[Source data]
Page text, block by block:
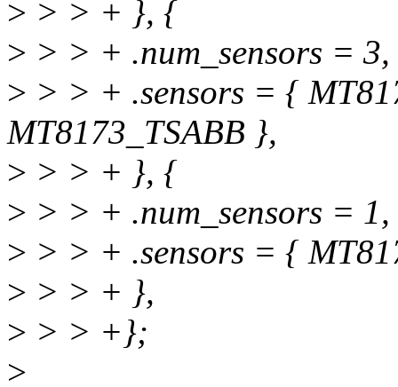
> > > + }, {
> > > + .num_sensors = 3,
> > > + .sensors = {
MT8173_TSABB },
> > > + }, {
> > > + .num_sensors = 1,
> > > + .sensors = {
> > > + },
> > > +};
>
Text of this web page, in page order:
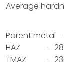
Average
Parent metal -
HAZ -
TMAZ -
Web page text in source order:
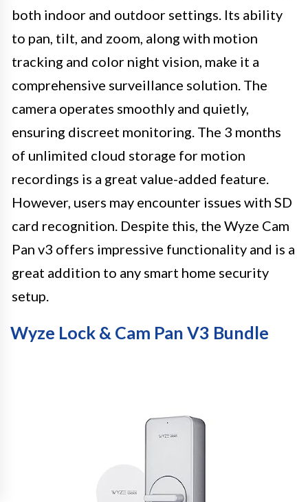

### REQUIRED WORK
From the line that contains "Text of this" through the last line of the entries, transcribe every line exactly, leaving out the pictures.

### OUTPUT OF THE TASK
Text of this web page, in page order:
Average
Parent metal -
HAZ -
TMAZ -
Web page text in source order:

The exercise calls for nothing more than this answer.